THE DATA
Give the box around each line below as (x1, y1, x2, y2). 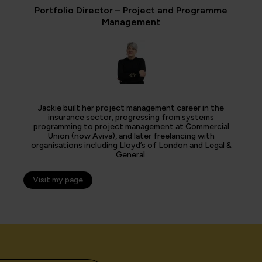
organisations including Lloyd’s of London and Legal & (30, 140, 232, 151)
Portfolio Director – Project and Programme (35, 5, 227, 16)
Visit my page (33, 175, 83, 185)
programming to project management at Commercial (33, 122, 229, 132)
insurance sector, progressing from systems (48, 112, 214, 123)
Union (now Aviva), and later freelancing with (47, 131, 215, 142)
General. (115, 150, 147, 160)
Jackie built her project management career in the (38, 103, 224, 113)
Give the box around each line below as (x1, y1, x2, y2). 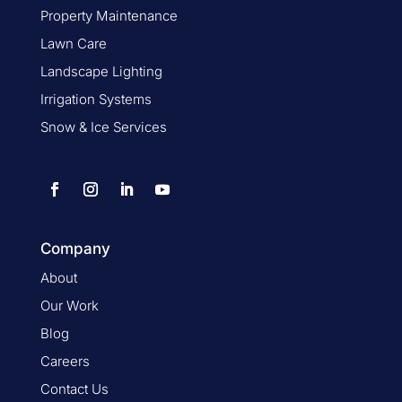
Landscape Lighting (39, 62, 162, 80)
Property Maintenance (39, 6, 178, 24)
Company (39, 239, 110, 258)
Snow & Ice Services (39, 118, 167, 135)
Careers (39, 352, 90, 370)
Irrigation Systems (39, 90, 152, 108)
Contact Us (39, 380, 109, 398)
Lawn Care (39, 34, 107, 52)
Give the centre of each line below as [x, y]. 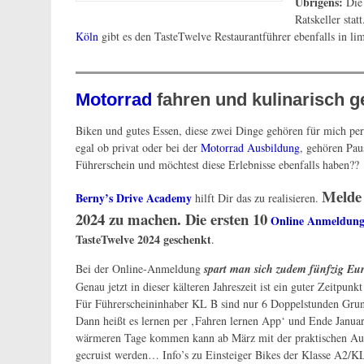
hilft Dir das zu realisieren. [257, 198]
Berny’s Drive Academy [134, 198]
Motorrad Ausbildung [250, 148]
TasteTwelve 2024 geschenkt [143, 240]
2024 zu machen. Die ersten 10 [171, 219]
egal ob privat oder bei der [138, 148]
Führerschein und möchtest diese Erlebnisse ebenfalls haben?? [217, 165]
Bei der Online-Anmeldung [140, 269]
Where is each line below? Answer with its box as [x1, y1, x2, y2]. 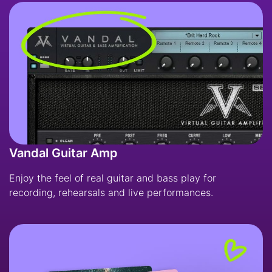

YOUR INSTRUCTIONS
The expected output is exactly the lines from the one containing "Contact Us (39, 380, 109, 398)" through the last line of the listing, both included, with every picture left out.

OUTPUT
Contact Us (39, 380, 109, 398)
Lawn Care (39, 34, 107, 52)
Give the centre of each line below as [x, y]. 
hilft Dir das zu realisieren. [257, 198]
Berny’s Drive Academy [134, 198]
Motorrad Ausbildung [250, 148]
TasteTwelve 2024 geschenkt [143, 240]
2024 zu machen. Die ersten 10 [171, 219]
egal ob privat oder bei der [138, 148]
Führerschein und möchtest diese Erlebnisse ebenfalls haben?? [217, 165]
Bei der Online-Anmeldung [140, 269]
Where is each line below? Answer with its box as [x1, y1, x2, y2]. 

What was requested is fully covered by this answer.